The native Claude paths hard-coded max_tokens to 4096, bypassing getSafeMaxTokens (which would return the 64K provider default):

  • googleVertex.ts executeNativeAnthropicStream / ...Generate: options.maxTokens || 4096
  • anthropic.ts: ANTHROPIC_DEFAULT_MAX_TOKENS = 4096

Any structured response larger than ~16 KB was silently truncated mid-JSON. On truncation the AI SDK skips parseCompleteOutput (it only runs on finishReason==="stop"), so the path fell to text-mode coercion, which closed the dangling JSON into a valid-but-incomplete object with no signal — the Vertex native generate path didn't even surface finishReason.

  1. Model-aware output ceilingresolveClaudeMaxTokens(model, requested) in tokenLimits.ts: defaults to the model's real max (Sonnet 4.x → 64K, Opus 4.x → 32K, older models at their published limits), clamps over-large caller values (avoids 400s on the native paths). Used at both Vertex+Claude sites and both Anthropic native sites.
  2. Surface finishReason on the Vertex native generate path (map Anthropic stop_reason: "max_tokens""length"); it previously hard-coded "stop".
  3. Make truncation observablecoerceJsonToSchema returns { repaired, truncated }; GenerateResult/TextGenerationResult expose jsonRepaired / jsonTruncated; neurolink.ts + GenerationHandler.ts set the flag when finishReason==="length" and emit a WARN. No more silent data loss.
  4. Anthropic non-streaming guard — pass an explicit request timeout so the SDK's "streaming is required for long requests" pre-flight throw doesn't reject a large max_tokens; the abort signal stays the real duration bound.

Verification

  • Live matrix across Vertex (Claude Sonnet/Opus 4.6 + Gemini 2.5), direct Anthropic (Sonnet/Opus 4.6), Google AI Studio, OpenAI, and breadth providers: huge-output (260-line script, no maxTokens) returns complete valid JSON (20–24 KB) — the old 4096 cap truncated it.
  • Dedicated tests on the production cell: "complete (no maxTokens)" and "forced truncation is observable" (jsonTruncated=true, finishReason=length).
  • Unit suite covers the repaired / truncated flags deterministically.

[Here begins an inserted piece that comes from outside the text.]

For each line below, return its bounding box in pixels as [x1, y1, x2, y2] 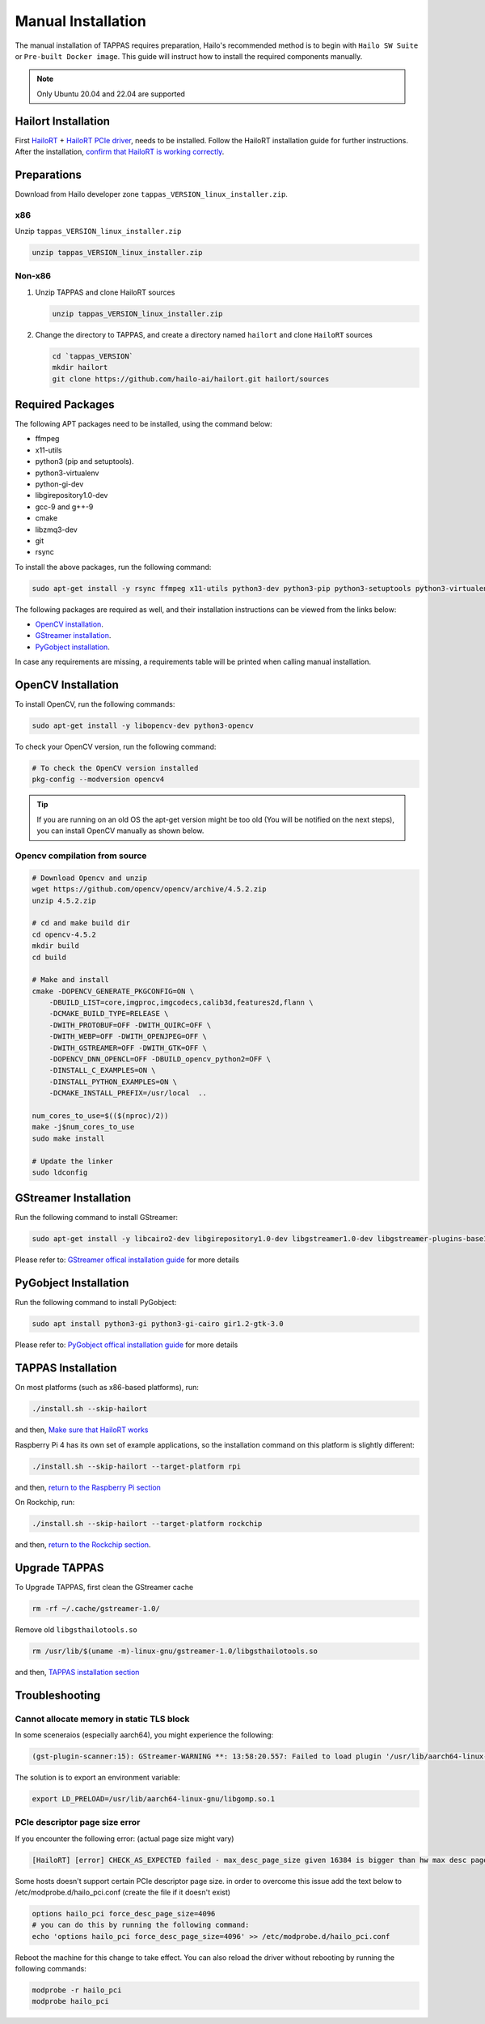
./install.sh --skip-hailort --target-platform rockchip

Out of scope (flagged, not fixed)

  • OpenAI per-model defaultgetSafeMaxTokens("openai") returns the provider default (128K), which exceeds smaller models' completion limit (e.g. gpt-4o-mini = 16384) and 400s when a caller omits maxTokens. This is a pre-existing issue on a non-Claude path; a model-aware OpenAI ceiling is a separate follow-up.
  • Auto-continuation of a truncated JSON generation (stitch partial + resume) was deliberately not implemented — fragile JSON-stitching that can produce wrong output is worse than a flagged, raised-ceiling truncation. Raising the ceiling to ~256 KB output + making any residual truncation observable is the robust, correct fix.